As a rule, Fedin was willing to take chances. Even when missions went wrong, like when those idiot Ukrainians shot down MH17 and bragged about it, he didn’t second-guess. But the stakes were so high this time.
Maybe Duto would save him from having to make it.
Now the sniper had done his work in Missouri. A perfect shot, the reporters said. Fedin slept restlessly, dreamed he was watching television, Nemtsov whipping a woman until her skin was a carpet of blood. Fedin tried to change the channel, but he couldn’t find the remote.
At 6 a.m., he gave up on sleep, showered, shaved, felt better immediately. Outside, the day was black and cold, but Fedin didn’t mind. A Russian winter morning. Five hundred such mornings had done in the Germans. Fedin headed to his windowless private office to drink coffee and wait for Duto’s call.
It came just at 7. Both sides had translators available, but usually the two men spoke in English.
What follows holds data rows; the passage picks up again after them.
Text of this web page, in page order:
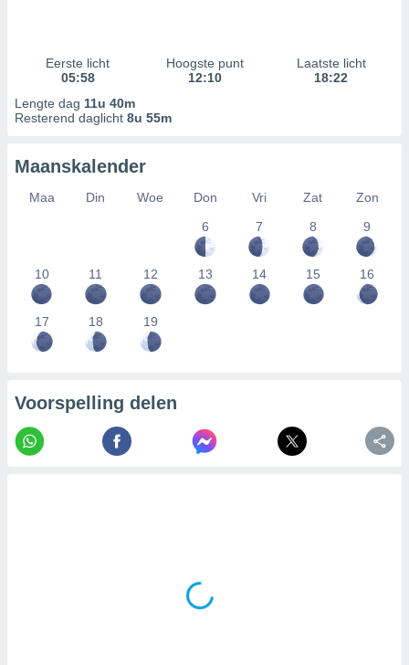
Eerste licht
05:58
Hoogste punt
12:10
Laatste licht
18:22
Lengte dag 11u 40m
Resterend daglicht 8u 55m
Maanskalender
Maa Din Woe Don Vri Zat
Zon
6
7 8 9
10 11 12 13 14 15 16
17 18 19
Voorspelling delen
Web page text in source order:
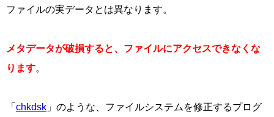
ファイルの実データとは異なります。
メタデータが破損すると、ファイルにアクセスできなくな
ります。
「 chkdsk 」のような、ファイルシステムを修正するプログ
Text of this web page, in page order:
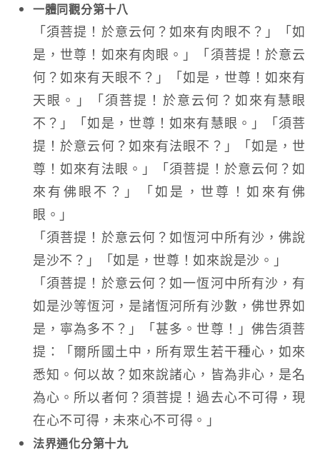
一體同觀分第十八
「須菩提！於意云何？如來有肉眼不？」「如
是，世尊！如來有肉眼。」「須菩提！於意云
何？如來有天眼不？」「如是，世尊！如來有
天眼。」「須菩提！於意云何？如來有慧眼
不？」「如是，世尊！如來有慧眼。」「須菩
提！於意云何？如來有法眼不？」「如是，世
尊！如來有法眼。」「須菩提！於意云何？如
來有佛眼不？」「如是，世尊！如來有佛
眼。」
「須菩提！於意云何？如恆河中所有沙，佛說
是沙不？」「如是，世尊！如來說是沙。」
「須菩提！於意云何？如一恆河中所有沙，有
如是沙等恆河，是諸恆河所有沙數，佛世界如
是，寧為多不？」「甚多。世尊！」佛告須菩
提：「爾所國土中，所有眾生若干種心，如來
悉知。何以故？如來說諸心，皆為非心，是名
為心。所以者何？須菩提！過去心不可得，現
在心不可得，未來心不可得。」
法界通化分第十九

Fedin’s was more than passable. “Mr. President.”
“Mr. President.” Duto’s voice was low and gravelly, as if he were too tired even to hide his exhaustion. “You called to tell me how sorry you are.”
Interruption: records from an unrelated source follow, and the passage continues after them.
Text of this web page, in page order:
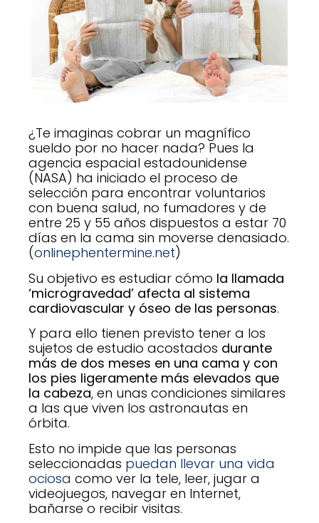
¿Te imaginas cobrar un magnífico
sueldo por no hacer nada? Pues la
agencia espacial estadounidense
(NASA) ha iniciado el proceso de
selección para encontrar voluntarios
con buena salud, no fumadores y de
entre 25 y 55 años dispuestos a estar 70
días en la cama sin moverse denasiado.
(onlinephentermine.net)
Su objetivo es estudiar cómo la llamada
‘microgravedad’ afecta al sistema
cardiovascular y óseo de las personas.
Y para ello tienen previsto tener a los
sujetos de estudio acostados durante
más de dos meses en una cama y con
los pies ligeramente más elevados que
la cabeza, en unas condiciones similares
a las que viven los astronautas en
órbita.
Esto no impide que las personas
seleccionadas puedan llevar una vida
ociosa como ver la tele, leer, jugar a
videojuegos, navegar en Internet,
bañarse o recibir visitas.
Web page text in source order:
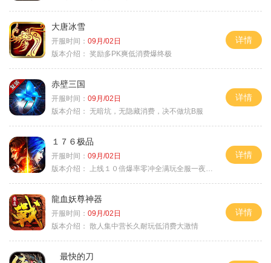
大唐冰雪
开服时间： 09月/02日
版本介绍： 奖励多PK爽低消费爆终极
详情
赤壁三国
开服时间： 09月/02日
版本介绍： 无暗坑，无隐藏消费，决不做坑B服
详情
１７６极品
开服时间： 09月/02日
版本介绍：
上线１０倍爆率零冲全满玩全服一夜终极
详情
龍血妖尊神器
开服时间： 09月/02日
版本介绍： 散人集中营长久耐玩低消费大激情
详情
最快的刀
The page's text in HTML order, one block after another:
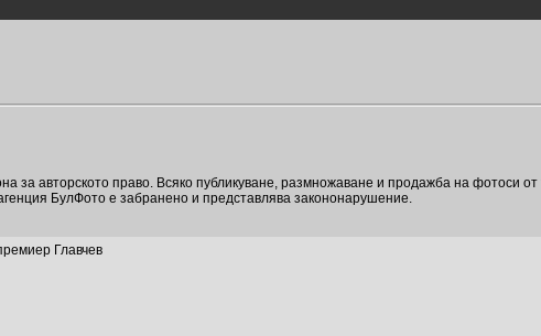
за авторското право. Всяко публикуване, размножаване и продажба на фотоси от
БулФото е забранено и представлява закононарушение.
Главчев
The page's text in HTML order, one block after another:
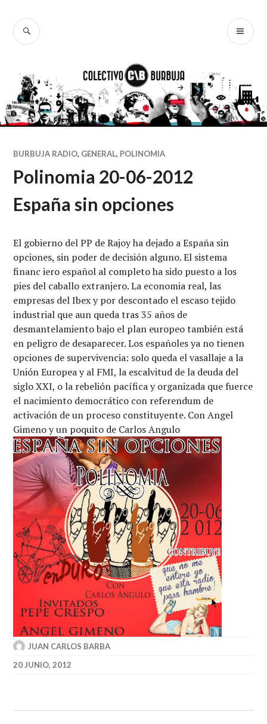
contenido
BUSCAR
BURBUJA RADIO, GENERAL, POLINOMIA
Polinomia 20-06-2012
España sin opciones
El gobierno del PP de Rajoy ha dejado a España sin
opciones, sin poder de decisión alguno. El sistema
financ iero español al completo ha sido puesto a los
pies del caballo extranjero. La economia real, las
empresas del Ibex y por descontado el escaso tejido
industrial que aun queda tras 35 años de
desmantelamiento bajo el plan europeo también está
en peligro de desaparecer. Los españoles ya no tienen
opciones de supervivencia: solo queda el vasallaje a la
Unión Europea y al FMI, la escalvitud de la deuda del
siglo XXI, o la rebelión pacífica y organizada que fuerce
el nacimiento democrático con referendum de
activación de un proceso constituyente. Con Angel
Gimeno y un poquito de Carlos Angulo
JUAN CARLOS BARBA
20 JUNIO, 2012
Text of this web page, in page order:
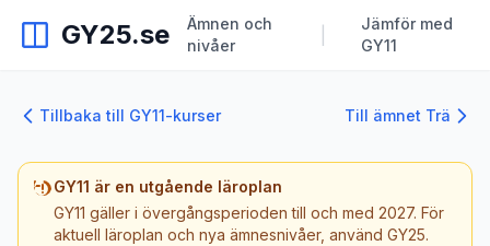
GY25.se
Ämnen och
nivåer
Jämför med
GY11
Tillbaka till GY11-kurser Till ämnet Trä
GY11 är en utgående läroplan
GY11 gäller i övergångsperioden till och med 2027. För
aktuell läroplan och nya ämnesnivåer, använd GY25.

“I called to tell you that we need to make this stop. In your country and mine.”
“How do you propose we do that? Since we aren’t even sure yet who did this.”
“Russia is your ally.”
Fedin could hear Duto’s breathing. A wounded bear.
“In return?”
“This isn’t the moment for that.”
“Let me guess, Sergei. Cooperation on Ukraine. Cooperation on Syria. Maybe let you buy our best software so you can design that fifth-generation fighter you’ve been promising for twenty years.”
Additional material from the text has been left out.